🤖 AI Summary
This work addresses the high inference latency of large language models (LLMs) in generative recommendation systems, primarily caused by lengthy personalized prompts that hinder industrial deployment. To overcome this challenge, the authors propose RcLLM, a novel system that accelerates LLM inference through mechanisms surpassing conventional prefix caching. RcLLM decomposes prompts into non-contiguous, reusable segments and integrates a similarity-aware chunking strategy, a hierarchical distributed key-value (KV) cache, a global affinity-aware scheduler, and a selective attention mechanism. Experimental results on real-world datasets demonstrate that RcLLM reduces time-to-first-token by 1.31× to 9.51× while maintaining near-zero accuracy degradation, thereby enabling efficient and real-time generative recommendations.
📝 Abstract
Large Language Models (LLMs) are transforming recommendation from ranking into a generative task, but industrial deployment remains limited by the high latency of processing long, personalized prompts. Standard prefix caching provides limited benefit because reuse in recommendation workloads is often non-contiguous across user histories and item contexts. We present RcLLM, a distributed inference system for generative recommendation with Beyond-Prefix KV Caching.
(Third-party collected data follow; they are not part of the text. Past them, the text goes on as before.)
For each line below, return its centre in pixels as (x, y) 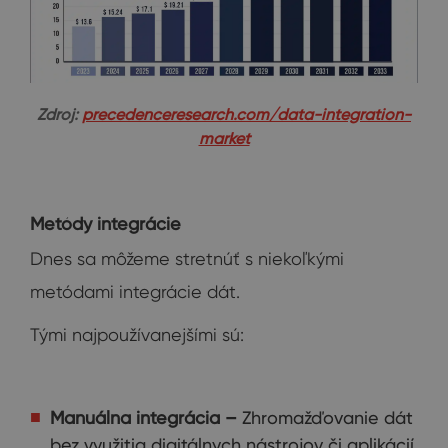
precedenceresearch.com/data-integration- (246, 114)
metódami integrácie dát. (135, 291)
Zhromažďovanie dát (327, 417)
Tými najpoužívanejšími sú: (137, 334)
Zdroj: (59, 114)
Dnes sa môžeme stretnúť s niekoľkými (187, 258)
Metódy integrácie (105, 223)
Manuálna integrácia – (146, 417)
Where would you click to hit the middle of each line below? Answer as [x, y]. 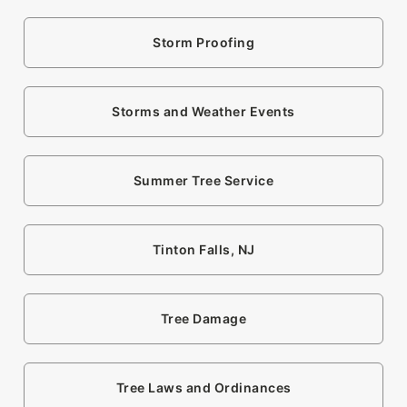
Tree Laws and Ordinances [203, 388]
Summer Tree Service [203, 181]
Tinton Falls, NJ [203, 250]
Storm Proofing [203, 43]
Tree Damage [203, 319]
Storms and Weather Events [203, 112]

RcLLM decomposes prompts into reusable blocks and supports large item catalogs with a stratified distributed storage design: compact user-history caches are replicated for zero-latency retrieval, while massive item caches are sharded using similarity-aware placement. To reduce redundant quadratic attention computation, RcLLM combines an affinity-based global scheduler that improves data locality with a selective attention mechanism that corrects approximation errors. Experiments on real-world datasets show that RcLLM reduces Time-To-First-Token (TTFT) by 1.31x-9.51x compared with state-of-the-art prefix caching systems, enabling real-time serving with negligible impact on recommendation accuracy.